Source records section start
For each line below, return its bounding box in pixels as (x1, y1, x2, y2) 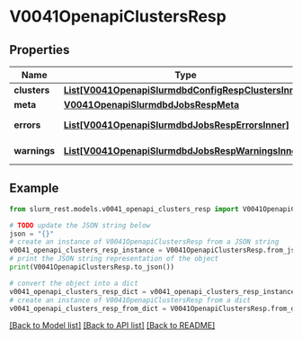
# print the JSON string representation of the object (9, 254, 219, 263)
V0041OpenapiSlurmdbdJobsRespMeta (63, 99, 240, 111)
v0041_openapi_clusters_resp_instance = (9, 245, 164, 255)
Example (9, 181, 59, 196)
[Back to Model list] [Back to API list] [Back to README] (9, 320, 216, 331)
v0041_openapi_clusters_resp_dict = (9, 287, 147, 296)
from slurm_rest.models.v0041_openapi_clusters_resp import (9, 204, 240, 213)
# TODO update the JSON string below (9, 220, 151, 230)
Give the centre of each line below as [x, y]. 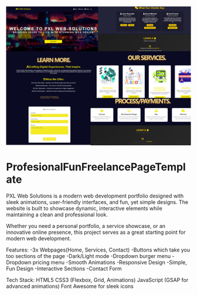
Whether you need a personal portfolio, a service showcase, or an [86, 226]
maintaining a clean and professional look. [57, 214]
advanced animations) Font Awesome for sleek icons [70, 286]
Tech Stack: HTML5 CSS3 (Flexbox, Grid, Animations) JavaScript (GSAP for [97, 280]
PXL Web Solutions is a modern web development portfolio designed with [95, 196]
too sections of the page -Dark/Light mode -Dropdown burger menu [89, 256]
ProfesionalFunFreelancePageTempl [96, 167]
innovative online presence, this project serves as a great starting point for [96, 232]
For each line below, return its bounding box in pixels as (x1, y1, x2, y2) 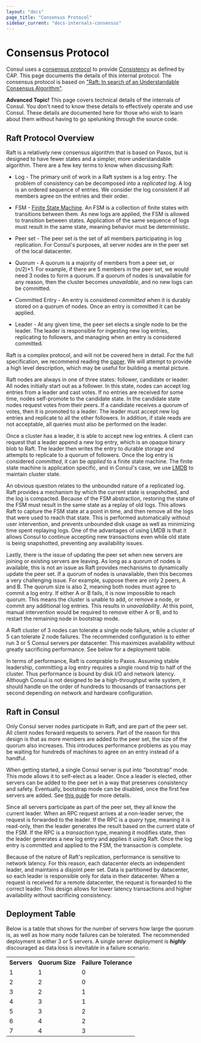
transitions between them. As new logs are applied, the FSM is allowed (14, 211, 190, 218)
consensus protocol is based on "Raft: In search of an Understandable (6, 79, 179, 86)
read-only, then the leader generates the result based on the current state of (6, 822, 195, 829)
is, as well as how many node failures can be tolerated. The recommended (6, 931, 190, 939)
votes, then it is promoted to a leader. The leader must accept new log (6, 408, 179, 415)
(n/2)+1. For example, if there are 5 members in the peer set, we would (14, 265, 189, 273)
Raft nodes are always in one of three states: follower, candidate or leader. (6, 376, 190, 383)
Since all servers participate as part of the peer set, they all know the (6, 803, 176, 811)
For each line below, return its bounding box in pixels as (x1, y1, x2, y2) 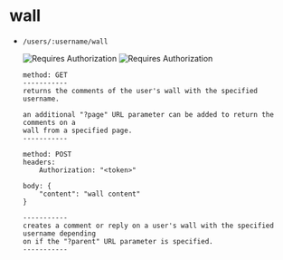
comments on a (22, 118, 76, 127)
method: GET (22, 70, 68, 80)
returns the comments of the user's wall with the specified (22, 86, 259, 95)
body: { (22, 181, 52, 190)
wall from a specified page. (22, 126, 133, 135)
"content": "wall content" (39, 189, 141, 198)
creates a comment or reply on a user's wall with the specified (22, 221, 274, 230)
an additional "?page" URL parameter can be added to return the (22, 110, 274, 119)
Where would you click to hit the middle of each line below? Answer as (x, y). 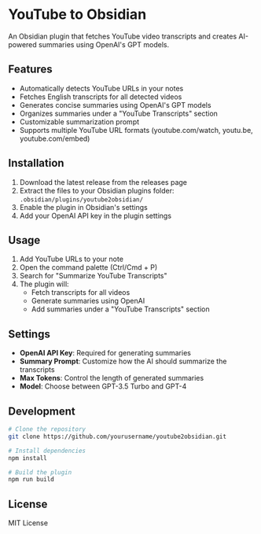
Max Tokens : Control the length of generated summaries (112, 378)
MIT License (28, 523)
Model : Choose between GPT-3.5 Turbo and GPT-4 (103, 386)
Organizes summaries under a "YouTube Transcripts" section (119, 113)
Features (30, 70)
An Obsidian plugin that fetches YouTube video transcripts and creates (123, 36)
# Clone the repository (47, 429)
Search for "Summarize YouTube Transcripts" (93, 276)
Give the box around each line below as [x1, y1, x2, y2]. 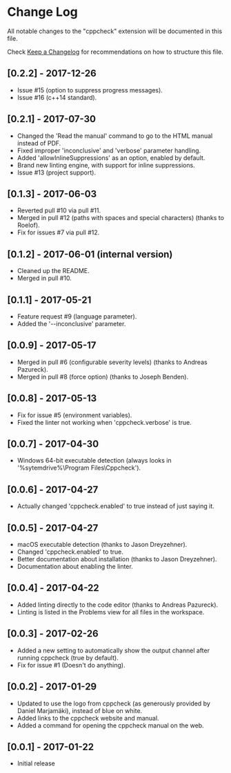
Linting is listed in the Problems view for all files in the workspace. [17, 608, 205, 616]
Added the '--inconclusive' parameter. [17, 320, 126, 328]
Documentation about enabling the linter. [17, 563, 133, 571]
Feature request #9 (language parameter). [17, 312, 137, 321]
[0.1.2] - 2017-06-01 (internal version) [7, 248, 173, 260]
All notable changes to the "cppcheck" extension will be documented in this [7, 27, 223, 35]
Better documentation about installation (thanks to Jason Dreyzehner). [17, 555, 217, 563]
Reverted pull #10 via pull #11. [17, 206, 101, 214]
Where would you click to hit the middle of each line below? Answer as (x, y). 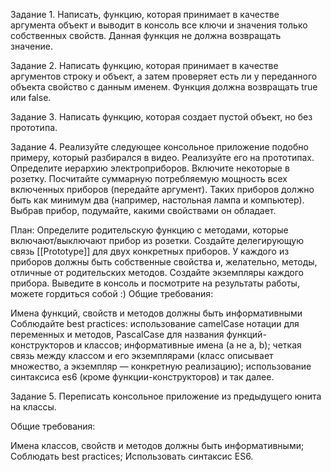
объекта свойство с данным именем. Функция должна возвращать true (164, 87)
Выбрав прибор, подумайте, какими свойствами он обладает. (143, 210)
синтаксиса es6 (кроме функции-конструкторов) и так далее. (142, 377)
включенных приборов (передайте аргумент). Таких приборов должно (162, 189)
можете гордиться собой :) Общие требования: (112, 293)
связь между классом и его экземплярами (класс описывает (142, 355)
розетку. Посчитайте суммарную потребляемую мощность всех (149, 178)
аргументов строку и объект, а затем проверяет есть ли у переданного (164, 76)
Source records section end
Source records section start
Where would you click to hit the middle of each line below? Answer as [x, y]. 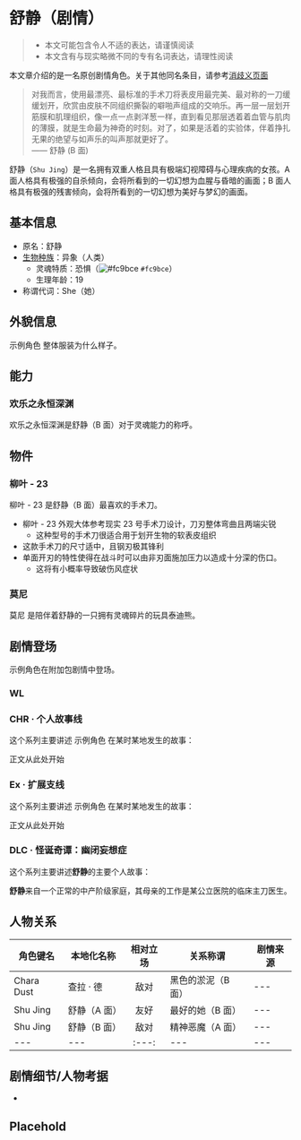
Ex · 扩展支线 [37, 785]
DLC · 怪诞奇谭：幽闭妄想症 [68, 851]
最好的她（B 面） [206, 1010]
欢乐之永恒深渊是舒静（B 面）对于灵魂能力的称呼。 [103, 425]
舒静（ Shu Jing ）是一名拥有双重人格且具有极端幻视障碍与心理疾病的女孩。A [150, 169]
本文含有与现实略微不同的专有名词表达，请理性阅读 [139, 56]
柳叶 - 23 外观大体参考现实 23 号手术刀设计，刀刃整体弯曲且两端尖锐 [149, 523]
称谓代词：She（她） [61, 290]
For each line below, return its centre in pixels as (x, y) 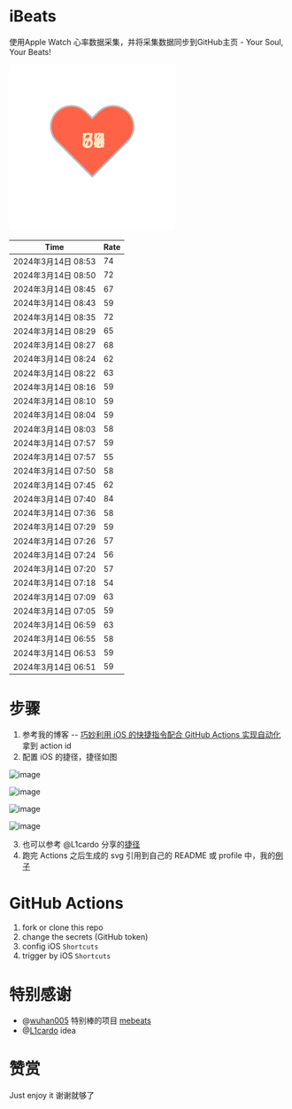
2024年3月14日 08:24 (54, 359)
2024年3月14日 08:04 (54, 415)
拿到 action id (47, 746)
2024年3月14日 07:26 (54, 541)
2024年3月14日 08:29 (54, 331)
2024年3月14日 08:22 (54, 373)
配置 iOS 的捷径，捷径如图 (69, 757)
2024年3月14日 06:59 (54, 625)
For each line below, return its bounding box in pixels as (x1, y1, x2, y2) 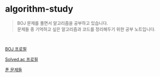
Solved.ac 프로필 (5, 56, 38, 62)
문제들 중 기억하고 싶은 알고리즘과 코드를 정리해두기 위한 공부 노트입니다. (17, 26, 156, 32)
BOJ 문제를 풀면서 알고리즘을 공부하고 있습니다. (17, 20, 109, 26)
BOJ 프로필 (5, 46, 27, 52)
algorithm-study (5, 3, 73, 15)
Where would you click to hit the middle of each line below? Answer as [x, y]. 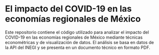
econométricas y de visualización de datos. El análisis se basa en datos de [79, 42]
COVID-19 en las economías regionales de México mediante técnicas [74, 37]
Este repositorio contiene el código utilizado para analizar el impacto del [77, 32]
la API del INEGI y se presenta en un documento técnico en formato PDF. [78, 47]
Source records section end
Required work
Check each line above for the string "portfolio" and copy those that have it.

Task response
Whether you need a personal portfolio, a service showcase, or an [86, 226]
PXL Web Solutions is a modern web development portfolio designed with [95, 196]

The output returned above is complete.